The cohort of patients we studied had stage IB–IIIA non-small cell lung cancer. 84.6% of patients had stages I and II, which is entirely consistent with the data of the national cancer registry and our previous study. In contrast to the all-Ukrainian data, early detection of lung cancer (stage I–II) in the Sumy region is much higher (40.23% vs. 22.4%, respectively). This situation leads to decreased detection frequency of advanced stages – 22.1% vs. 35.15%. Apparently, due to the early detection of lung cancer in the population of the Sumy region, the average 1-year survival is better. At the same time, mortality up to 1 year is much lower than the Ukrainian average (46.2% vs. 55.7%) [18].

The use of Cox regression with univariant and multivariable analysis allowed us to identify independent predictors of disease recurrence – category T, histological differentiation, and smoking status – in a study group of 104 people. Each of these factors is confirmed in the scientific literature and our research.
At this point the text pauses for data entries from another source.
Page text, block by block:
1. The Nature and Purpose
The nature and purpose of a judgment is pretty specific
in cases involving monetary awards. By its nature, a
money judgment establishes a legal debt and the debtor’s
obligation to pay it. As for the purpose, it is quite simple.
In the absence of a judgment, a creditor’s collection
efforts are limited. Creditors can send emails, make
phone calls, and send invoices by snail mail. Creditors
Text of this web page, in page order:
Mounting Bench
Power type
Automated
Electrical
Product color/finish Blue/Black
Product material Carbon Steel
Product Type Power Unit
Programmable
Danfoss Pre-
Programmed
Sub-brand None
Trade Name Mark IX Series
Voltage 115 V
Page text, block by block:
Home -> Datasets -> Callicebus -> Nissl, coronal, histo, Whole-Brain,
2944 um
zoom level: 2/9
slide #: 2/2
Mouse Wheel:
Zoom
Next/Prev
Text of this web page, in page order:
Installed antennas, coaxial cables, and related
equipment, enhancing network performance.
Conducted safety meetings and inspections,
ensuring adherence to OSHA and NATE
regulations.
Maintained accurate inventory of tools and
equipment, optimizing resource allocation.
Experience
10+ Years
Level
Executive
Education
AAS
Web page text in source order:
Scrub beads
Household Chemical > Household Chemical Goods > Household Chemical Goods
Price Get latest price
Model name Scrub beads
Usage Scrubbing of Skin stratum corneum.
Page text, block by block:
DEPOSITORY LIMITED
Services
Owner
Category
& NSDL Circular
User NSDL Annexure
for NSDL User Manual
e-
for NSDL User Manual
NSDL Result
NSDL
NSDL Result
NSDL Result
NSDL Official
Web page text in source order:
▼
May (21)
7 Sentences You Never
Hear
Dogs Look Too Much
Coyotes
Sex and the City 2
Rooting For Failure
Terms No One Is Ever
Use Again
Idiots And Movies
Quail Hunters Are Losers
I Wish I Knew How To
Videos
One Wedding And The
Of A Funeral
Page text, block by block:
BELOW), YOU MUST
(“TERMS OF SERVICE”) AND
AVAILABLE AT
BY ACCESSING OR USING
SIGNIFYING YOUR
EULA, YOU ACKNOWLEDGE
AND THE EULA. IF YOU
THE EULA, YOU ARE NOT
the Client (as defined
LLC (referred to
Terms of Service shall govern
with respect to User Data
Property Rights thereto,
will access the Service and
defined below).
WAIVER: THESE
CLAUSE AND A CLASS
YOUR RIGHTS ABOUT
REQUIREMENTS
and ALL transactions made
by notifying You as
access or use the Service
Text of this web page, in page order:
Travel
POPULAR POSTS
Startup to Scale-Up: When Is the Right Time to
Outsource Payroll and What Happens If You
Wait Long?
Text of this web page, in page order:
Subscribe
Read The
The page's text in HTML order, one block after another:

In 2017, the Ontario Evidence-Based Cancer Care Program provided updated guidelines for treating surgically resected stage II–IIIA non-small cell lung cancer patients. Adjuvant chemotherapy has significantly improved overall survival in patients with stage II–IIIA disease [19]. Already in 2021, such a pattern was observed for the IB stage. Therefore, in the case of a primary tumor size ≥ 4 cm, adjuvant chemotherapy is recommended [20].

During our study, one of the critical predictors of recurrence of non-small cell lung cancer was category T, which we determined according to the eighth edition of the TNM classification. Category T does not depend only on the size of the primary tumor. Its formation is influenced by the spread of the primary tumor to structures such as the tracheal bifurcation, parietal and visceral pleura, chest, diaphragmatic nerve, pericardium, diaphragm, mediastinum, heart, large vessels, trachea, recurrent laryngeal nerve, esophagus, and vertebral body and the appearance of individual tumor nodes in the same lobe or an adjacent lobe of the lung. According to the TNM classification, category T is one of the prognostic factors associated with the primary tumor [12].
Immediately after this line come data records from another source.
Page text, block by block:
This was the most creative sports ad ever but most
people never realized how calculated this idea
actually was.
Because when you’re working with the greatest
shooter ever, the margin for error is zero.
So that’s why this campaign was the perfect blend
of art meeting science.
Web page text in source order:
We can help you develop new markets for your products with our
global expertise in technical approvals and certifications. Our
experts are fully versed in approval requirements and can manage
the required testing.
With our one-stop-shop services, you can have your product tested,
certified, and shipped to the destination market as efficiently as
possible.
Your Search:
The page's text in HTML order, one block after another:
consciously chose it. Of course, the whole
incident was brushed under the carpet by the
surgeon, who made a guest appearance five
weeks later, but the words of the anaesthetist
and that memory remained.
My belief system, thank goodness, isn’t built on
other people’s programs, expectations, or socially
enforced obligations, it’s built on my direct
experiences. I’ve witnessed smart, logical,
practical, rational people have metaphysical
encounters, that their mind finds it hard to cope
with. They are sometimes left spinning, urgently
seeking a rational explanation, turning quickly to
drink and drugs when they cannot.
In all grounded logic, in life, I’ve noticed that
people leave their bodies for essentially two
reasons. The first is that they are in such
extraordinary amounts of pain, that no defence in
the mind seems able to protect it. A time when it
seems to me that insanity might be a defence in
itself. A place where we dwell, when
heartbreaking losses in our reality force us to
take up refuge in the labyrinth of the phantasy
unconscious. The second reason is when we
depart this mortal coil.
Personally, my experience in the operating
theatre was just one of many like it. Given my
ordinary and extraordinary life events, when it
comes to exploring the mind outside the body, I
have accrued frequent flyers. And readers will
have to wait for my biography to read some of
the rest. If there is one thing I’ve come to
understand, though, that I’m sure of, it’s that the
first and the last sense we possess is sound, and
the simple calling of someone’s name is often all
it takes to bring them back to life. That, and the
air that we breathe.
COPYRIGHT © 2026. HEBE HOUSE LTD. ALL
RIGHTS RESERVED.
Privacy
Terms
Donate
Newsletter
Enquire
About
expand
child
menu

Some scientists have compared the survival of patients in whom tumors belonged to one category T. The first group included the patients according to the size of the primary tumor, and the second group included the patients according to the spread to neighboring structures. It was found that the overall survival of patients in both groups was almost the same. That is why it is essential to evaluate the T category, not just the size of the primary tumor [21]. Category T is recognized as an independent factor in the prognosis of cancer recurrence of the gallbladder, vulva, thyroid, and breast [2225].
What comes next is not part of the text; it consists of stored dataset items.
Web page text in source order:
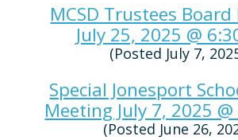
MCSD Trustees
July 25, 2025 @
(Posted July 7,
Special Jonesport
Meeting July 7, 2025
(Posted June 26,
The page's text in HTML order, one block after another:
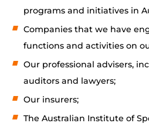
programs and initiatives in
Companies that we have
functions and activities on
Our professional advisers,
auditors and lawyers;
Our insurers;
The Australian Institute of
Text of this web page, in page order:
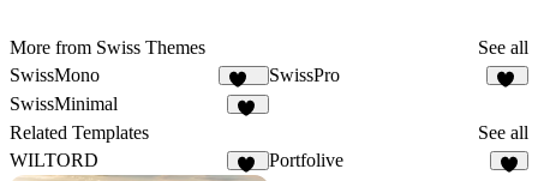
More from Swiss Themes
See all
SwissMono
139
SwissPro
SwissMinimal
Related Templates
See all
WILTORD
Portfolive
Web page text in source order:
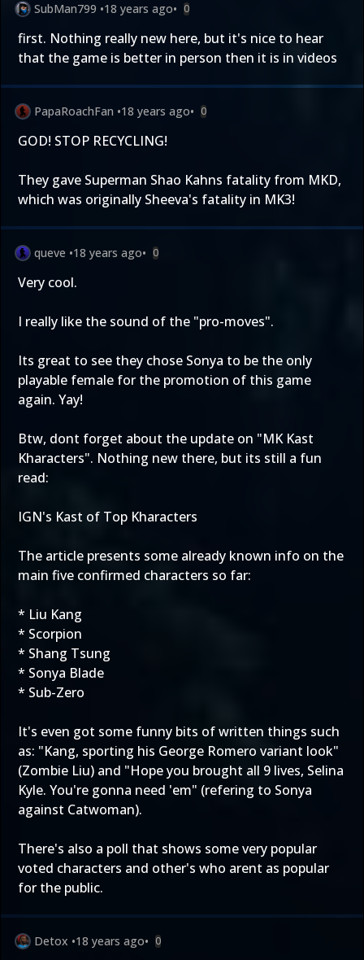
SubMan799 •18 years ago• 0
first. Nothing really new here, but it's nice to hear
that the game is better in person then it is in videos
PapaRoachFan •18 years ago• 0
GOD! STOP RECYCLING!
They gave Superman Shao Kahns fatality from MKD,
which was originally Sheeva's fatality in MK3!
queve •18 years ago• 0
Very cool.
I really like the sound of the "pro-moves".
Its great to see they chose Sonya to be the only
playable female for the promotion of this game
again. Yay!
Btw, dont forget about the update on "MK Kast
Kharacters". Nothing new there, but its still a fun
read:
IGN's Kast of Top Kharacters
The article presents some already known info on the
main five confirmed characters so far:
* Liu Kang
* Scorpion
* Shang Tsung
* Sonya Blade
* Sub-Zero
It's even got some funny bits of written things such
as: "Kang, sporting his George Romero variant look"
(Zombie Liu) and "Hope you brought all 9 lives, Selina
Kyle. You're gonna need 'em" (refering to Sonya
against Catwoman).
There's also a poll that shows some very popular
voted characters and other's who arent as popular
for the public.
Detox •18 years ago• 0

Smoking is the leading cause of lung cancer and another independent predictor of relapse. The risk of developing a malignant lung tumor in smokers is 20 times higher than in non-smokers [26].

Researchers have found that the risk of lifelong lung cancer in women who smoke is 11.6%, and among men it is 17.2%. The rates are much lower among those who have never smoked – 1.4% and 1.3%, respectively [27]. Passive smoking is also dangerous. According to some data, smoke inhaled from the air is even more harmful [28].

At the same time, smoking cessation helps to restore the bronchial mucosa. Patients who smoke at the time of diagnosis have a worse prognosis than those who quit the habit a few years ago. People who have never smoked have better treatment outcomes than smokers [29].

According to our study, recurrence of the disease was recorded in 43.9% of patients who smoked and among 27.3% who had never smoked. This situation reflects global trends. At the time of lung cancer diagnosis, about 86% of patients quit smoking. But after a month, most of them return to the harmful habit. Within the first year after definitive lung cancer treatment, 60% of patients return to the habit. Instead, people who have abstained from smoking for six months continue to have a healthy lifestyle [30].

One of the most significant studies of this problem was conducted by Rachel et al. between 2010 and 2016 on 1,124 people who received radical treatment for non-small cell lung cancer. Thus, the 1-year survival rate among smokers was 77%, among former smokers 60%, and among current smokers 57%. After adjusting for disease, age, ECOG, and gender, the former and current smokers were more likely to die within one year. The risk of death was 25% lower among those who quit smoking [31]. Among the contingent of people who managed to refrain from smoking for more than a year, married women with a high level of education predominated [32].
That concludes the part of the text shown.